## Assigned task
Return, without pictures, the lines from the start of the data through the one that contains "diselenide superconducting photodetectors.".

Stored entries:
· · · · · · ·

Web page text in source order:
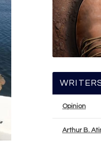
Opinion
Arthur B.
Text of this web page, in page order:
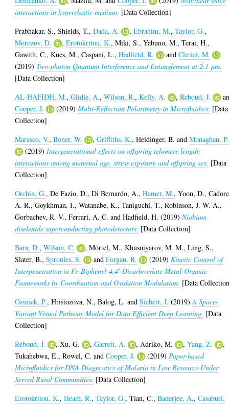
interactions in hyperelastic medium. [Data Collection]
Prabhakar, S.,Shields, T.,Dada, A. ,Ebrahim, M.,Taylor, G.,
Morozov, D.
,Erotokritou, K.,Miki, S.,Yabuno, M.,Terai, H.,
Gawith, C.,Kues, M.,Caspani, L.,Hadfield, R. andClerici, M.
(2019) Two-photon Quantum Interference and Entanglement at 2.1 μm.
[Data Collection]
AL-HAFIDH, M.,Glidle, A.,Wilson, R.,Kelly, A. ,Reboud, J.
Cooper, J.
(2019)Multi-Reflection Polarimetry in Microfluidics. [Data
Collection]
Marasco, V.,Boner, W. ,Griffiths, K.,Heidinger, B. andMonaghan, P.
(2019) Intergenerational effects on offspring telomere length;
interactions among maternal age, stress exposure and offspring sex. [Data
Collection]
Orchin, G.,De Fazio, D.,Di Bernardo, A.,Hamer, M.,Yoon, D.,
A. R.,Goykhman, I.,Watanabe, K.,Taniguchi, T.,Robinson, J. W. A.,
Gorbachev, R. V.,Ferrari, A. C. andHadfield, H. (2019)Niobium
diselenide superconducting photodetectors. [Data Collection]
Bara, D.,Wilson, C. ,Mörtel, M.,Khusniyarov, M. M.,Ling, S.,
Slater, B.,Sproules, S. andForgan, R. (2019) Kinetic Control of
Interpenetration in Fe-Biphenyl-4,4′-Dicarboxylate Metal-Organic
Frameworks by Coordination and Oxidation Modulation. [Data
Ozimek, P.,Hristozova, N.,Balog, L. andSiebert, J. (2019)A Space-
Variant Visual Pathway Model for Data Efficient Deep Learning. [Data
Collection]
Reboud, J.
,Xu, G. ,Garrett, A. , Adriko, M. ,Yang, Z.
,
Tukahebwa, E.,Rowel, C. andCooper, J. (2019) Paper-based
Microfluidics for DNA Diagnostics of Malaria in Low Resource Under
Served Rural Communities. [Data Collection]
Erotokritou, K.,Heath, R.,Taylor, G.,Tian, C.,Banerjee, A.,Casaburi,

· · · · · · ·

## Task answer
Web page text in source order:
Opinion
Arthur B.
Text of this web page, in page order:
interactions in hyperelastic medium. [Data Collection]
Prabhakar, S.,Shields, T.,Dada, A. ,Ebrahim, M.,Taylor, G.,
Morozov, D.
,Erotokritou, K.,Miki, S.,Yabuno, M.,Terai, H.,
Gawith, C.,Kues, M.,Caspani, L.,Hadfield, R. andClerici, M.
(2019) Two-photon Quantum Interference and Entanglement at 2.1 μm.
[Data Collection]
AL-HAFIDH, M.,Glidle, A.,Wilson, R.,Kelly, A. ,Reboud, J.
Cooper, J.
(2019)Multi-Reflection Polarimetry in Microfluidics. [Data
Collection]
Marasco, V.,Boner, W. ,Griffiths, K.,Heidinger, B. andMonaghan, P.
(2019) Intergenerational effects on offspring telomere length;
interactions among maternal age, stress exposure and offspring sex. [Data
Collection]
Orchin, G.,De Fazio, D.,Di Bernardo, A.,Hamer, M.,Yoon, D.,
A. R.,Goykhman, I.,Watanabe, K.,Taniguchi, T.,Robinson, J. W. A.,
Gorbachev, R. V.,Ferrari, A. C. andHadfield, H. (2019)Niobium
diselenide superconducting photodetectors. [Data Collection]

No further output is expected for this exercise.